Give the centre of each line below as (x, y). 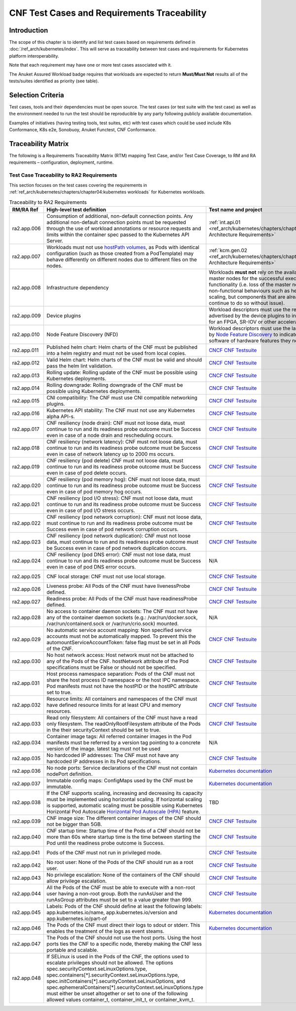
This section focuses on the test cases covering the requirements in (78, 185)
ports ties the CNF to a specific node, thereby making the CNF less (124, 943)
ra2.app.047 (26, 943)
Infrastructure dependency (78, 288)
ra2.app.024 (26, 561)
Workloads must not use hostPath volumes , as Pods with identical (123, 247)
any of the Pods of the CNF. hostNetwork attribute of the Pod (118, 661)
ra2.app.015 (26, 400)
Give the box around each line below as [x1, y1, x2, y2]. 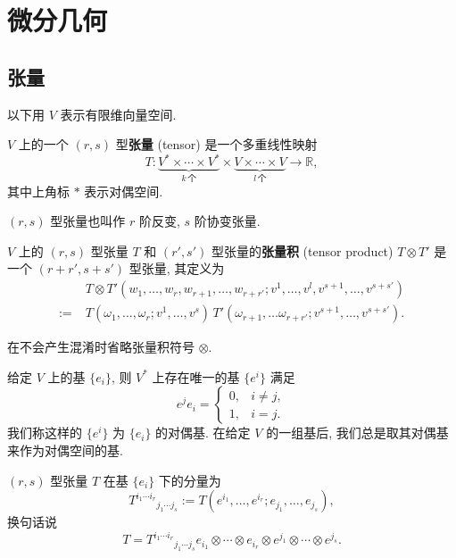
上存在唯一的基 [152, 367, 240, 386]
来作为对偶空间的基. [7, 440, 123, 459]
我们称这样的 [7, 423, 82, 442]
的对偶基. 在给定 [155, 423, 251, 442]
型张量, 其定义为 [129, 259, 225, 278]
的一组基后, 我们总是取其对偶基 [266, 423, 449, 442]
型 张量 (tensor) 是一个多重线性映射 [115, 135, 318, 154]
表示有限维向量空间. [60, 104, 177, 123]
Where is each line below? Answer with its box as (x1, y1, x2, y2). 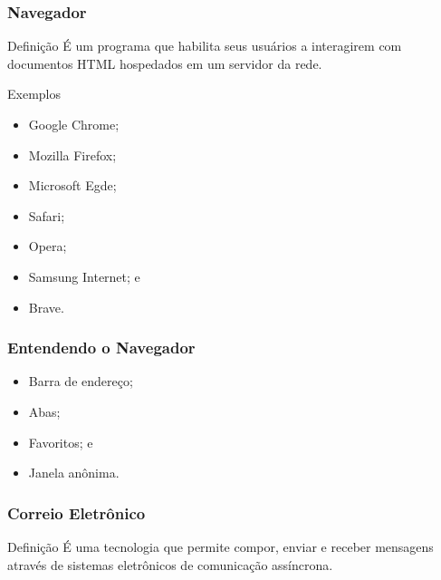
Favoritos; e (28, 432, 93, 451)
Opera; (28, 237, 67, 256)
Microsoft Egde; (28, 176, 117, 195)
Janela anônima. (28, 463, 120, 482)
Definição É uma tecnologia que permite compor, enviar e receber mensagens (7, 536, 434, 556)
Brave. (28, 297, 64, 316)
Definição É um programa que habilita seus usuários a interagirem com (7, 36, 402, 55)
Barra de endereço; (28, 372, 133, 391)
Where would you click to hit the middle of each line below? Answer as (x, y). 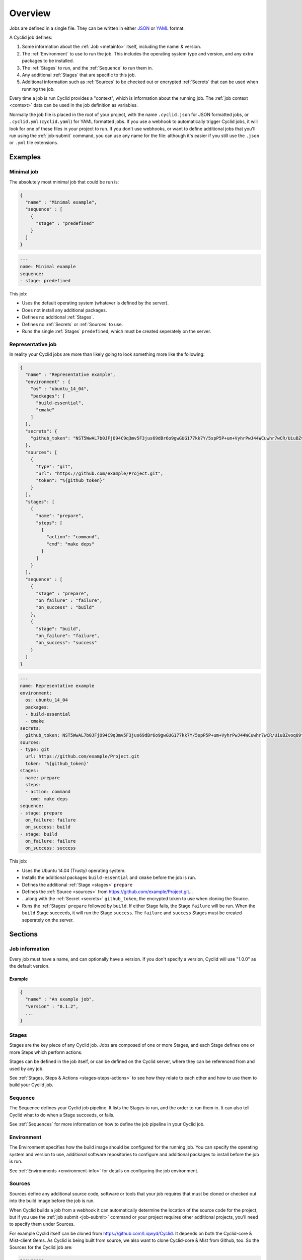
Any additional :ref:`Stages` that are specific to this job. (79, 75)
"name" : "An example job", (60, 999)
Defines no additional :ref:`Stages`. (58, 317)
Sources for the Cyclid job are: (41, 1247)
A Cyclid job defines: (31, 37)
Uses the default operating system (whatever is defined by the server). (95, 303)
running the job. (38, 89)
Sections (23, 934)
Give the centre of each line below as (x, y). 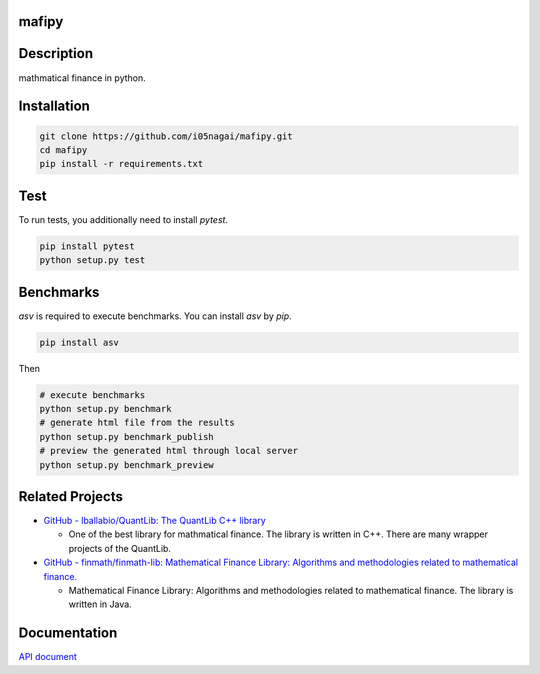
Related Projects (71, 496)
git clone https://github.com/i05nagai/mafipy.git (166, 136)
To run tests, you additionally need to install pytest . (123, 219)
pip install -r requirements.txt (121, 164)
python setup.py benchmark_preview (126, 464)
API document (47, 657)
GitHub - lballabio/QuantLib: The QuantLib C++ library (154, 521)
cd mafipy (63, 149)
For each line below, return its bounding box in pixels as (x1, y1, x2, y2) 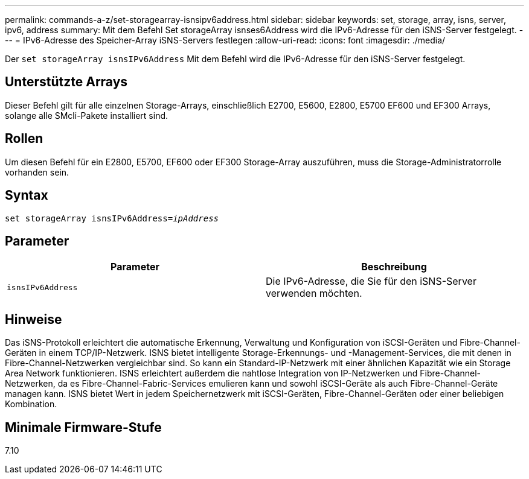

++++++++

*Exercise objective*. Pictures are to be dropped; the lines from the start of the entries above through the line with "的对偶基. 在给定 [155, 423, 251, 442]" are to be given again verbatim.

*Output for this task*.
Give the centre of each line below as (x, y). 
This section focuses on the test cases covering the requirements in (78, 185)
ports ties the CNF to a specific node, thereby making the CNF less (124, 943)
ra2.app.047 (26, 943)
Infrastructure dependency (78, 288)
ra2.app.024 (26, 561)
Workloads must not use hostPath volumes , as Pods with identical (123, 247)
any of the Pods of the CNF. hostNetwork attribute of the Pod (118, 661)
ra2.app.015 (26, 400)
Give the box around each line below as [x1, y1, x2, y2]. 
上存在唯一的基 [152, 367, 240, 386]
来作为对偶空间的基. [7, 440, 123, 459]
我们称这样的 [7, 423, 82, 442]
的对偶基. 在给定 [155, 423, 251, 442]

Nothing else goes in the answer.